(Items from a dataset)
*-*-*

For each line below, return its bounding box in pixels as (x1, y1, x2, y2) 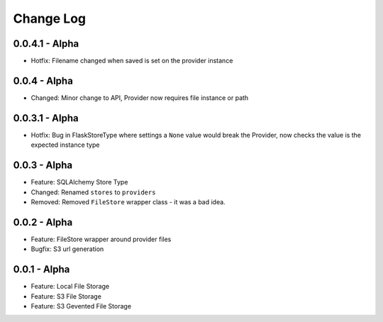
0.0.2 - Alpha (13, 216, 73, 228)
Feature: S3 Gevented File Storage (30, 301, 131, 310)
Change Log (13, 11, 87, 26)
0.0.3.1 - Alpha (13, 112, 79, 124)
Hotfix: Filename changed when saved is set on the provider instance (30, 57, 233, 65)
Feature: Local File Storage (30, 282, 110, 291)
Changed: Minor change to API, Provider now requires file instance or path (30, 93, 249, 102)
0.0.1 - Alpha (13, 263, 70, 276)
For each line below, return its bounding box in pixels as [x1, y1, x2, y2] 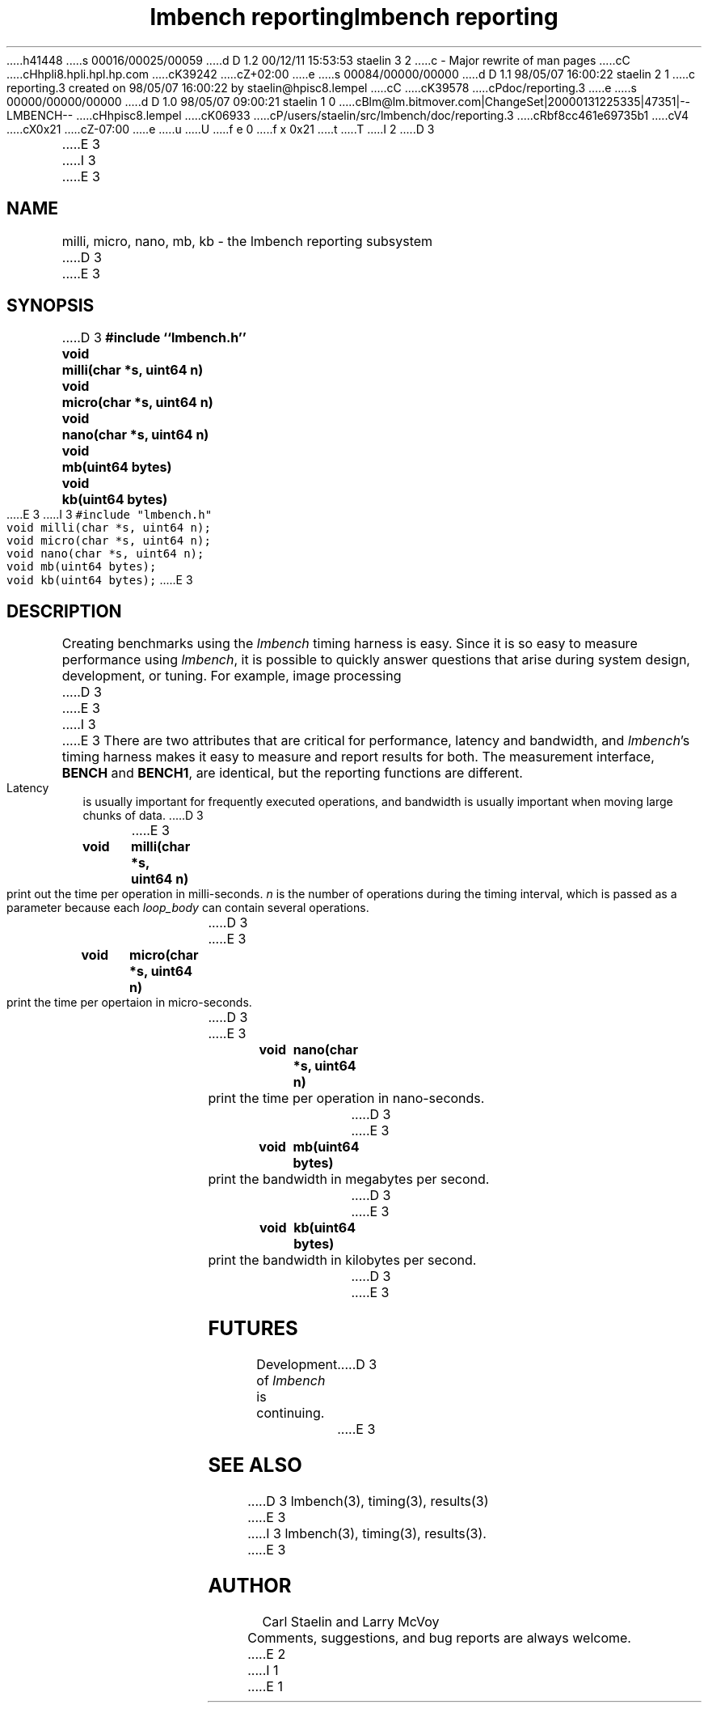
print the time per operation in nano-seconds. [208, 1090, 485, 1107]
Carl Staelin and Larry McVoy [262, 1613, 440, 1630]
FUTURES [208, 1317, 298, 1341]
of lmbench [256, 1372, 326, 1389]
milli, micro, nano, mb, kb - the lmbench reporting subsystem [61, 232, 433, 249]
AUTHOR [208, 1573, 292, 1597]
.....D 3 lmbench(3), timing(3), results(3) [247, 1492, 489, 1509]
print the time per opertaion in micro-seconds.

*-*-*

Exercise goal>
From the first line to the last, repeat the records exactly. Leave out the pictures.

Final answer>
For each line below, return its bounding box in pixels as (x1, y1, x2, y2) 
0.0.2 - Alpha (13, 216, 73, 228)
Feature: S3 Gevented File Storage (30, 301, 131, 310)
Change Log (13, 11, 87, 26)
0.0.3.1 - Alpha (13, 112, 79, 124)
Hotfix: Filename changed when saved is set on the provider instance (30, 57, 233, 65)
Feature: Local File Storage (30, 282, 110, 291)
Changed: Minor change to API, Provider now requires file instance or path (30, 93, 249, 102)
0.0.1 - Alpha (13, 263, 70, 276)
For each line below, return its bounding box in pixels as [x1, y1, x2, y2] 
print the time per operation in nano-seconds. [208, 1090, 485, 1107]
Carl Staelin and Larry McVoy [262, 1613, 440, 1630]
FUTURES [208, 1317, 298, 1341]
of lmbench [256, 1372, 326, 1389]
milli, micro, nano, mb, kb - the lmbench reporting subsystem [61, 232, 433, 249]
AUTHOR [208, 1573, 292, 1597]
.....D 3 lmbench(3), timing(3), results(3) [247, 1492, 489, 1509]
print the time per opertaion in micro-seconds.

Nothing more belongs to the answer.